## WHAT IS NEEDED
Although the listing contains pictures, reproduce only its text, exactly as written.

(INPUT DATA Opens)

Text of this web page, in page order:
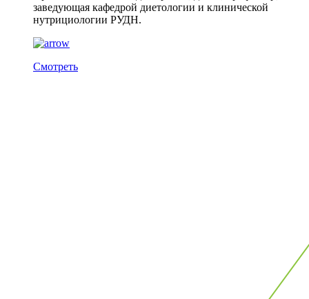
заведующая кафедрой диетологии и клинической
нутрициологии РУДН.
Смотреть
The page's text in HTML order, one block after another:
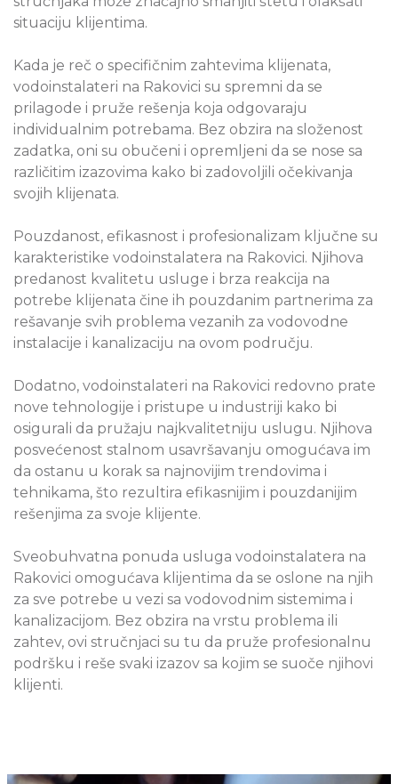
situaciju klijentima.
Kada je reč o specifičnim zahtevima klijenata,
vodoinstalateri na Rakovici su spremni da se
prilagode i pruže rešenja koja odgovaraju
individualnim potrebama. Bez obzira na složenost
zadatka, oni su obučeni i opremljeni da se nose sa
različitim izazovima kako bi zadovoljili očekivanja
svojih klijenata.
Pouzdanost, efikasnost i profesionalizam ključne su
karakteristike vodoinstalatera na Rakovici. Njihova
predanost kvalitetu usluge i brza reakcija na
potrebe klijenata čine ih pouzdanim partnerima za
rešavanje svih problema vezanih za vodovodne
instalacije i kanalizaciju na ovom području.
Dodatno, vodoinstalateri na Rakovici redovno prate
nove tehnologije i pristupe u industriji kako bi
osigurali da pružaju najkvalitetniju uslugu. Njihova
posvećenost stalnom usavršavanju omogućava im
da ostanu u korak sa najnovijim trendovima i
tehnikama, što rezultira efikasnijim i pouzdanijim
rešenjima za svoje klijente.
Sveobuhvatna ponuda usluga vodoinstalatera na
Rakovici omogućava klijentima da se oslone na njih
za sve potrebe u vezi sa vodovodnim sistemima i
kanalizacijom. Bez obzira na vrstu problema ili
zahtev, ovi stručnjaci su tu da pruže profesionalnu
podršku i reše svaki izazov sa kojim se suoče njihovi
klijenti.

(INPUT DATA Closes)

## EXERCISE RESULT
Text of this web page, in page order:
заведующая кафедрой диетологии и клинической
нутрициологии РУДН.
Смотреть
The page's text in HTML order, one block after another:
situaciju klijentima.
Kada je reč o specifičnim zahtevima klijenata,
vodoinstalateri na Rakovici su spremni da se
prilagode i pruže rešenja koja odgovaraju
individualnim potrebama. Bez obzira na složenost
zadatka, oni su obučeni i opremljeni da se nose sa
različitim izazovima kako bi zadovoljili očekivanja
svojih klijenata.
Pouzdanost, efikasnost i profesionalizam ključne su
karakteristike vodoinstalatera na Rakovici. Njihova
predanost kvalitetu usluge i brza reakcija na
potrebe klijenata čine ih pouzdanim partnerima za
rešavanje svih problema vezanih za vodovodne
instalacije i kanalizaciju na ovom području.
Dodatno, vodoinstalateri na Rakovici redovno prate
nove tehnologije i pristupe u industriji kako bi
osigurali da pružaju najkvalitetniju uslugu. Njihova
posvećenost stalnom usavršavanju omogućava im
da ostanu u korak sa najnovijim trendovima i
tehnikama, što rezultira efikasnijim i pouzdanijim
rešenjima za svoje klijente.
Sveobuhvatna ponuda usluga vodoinstalatera na
Rakovici omogućava klijentima da se oslone na njih
za sve potrebe u vezi sa vodovodnim sistemima i
kanalizacijom. Bez obzira na vrstu problema ili
zahtev, ovi stručnjaci su tu da pruže profesionalnu
podršku i reše svaki izazov sa kojim se suoče njihovi
klijenti.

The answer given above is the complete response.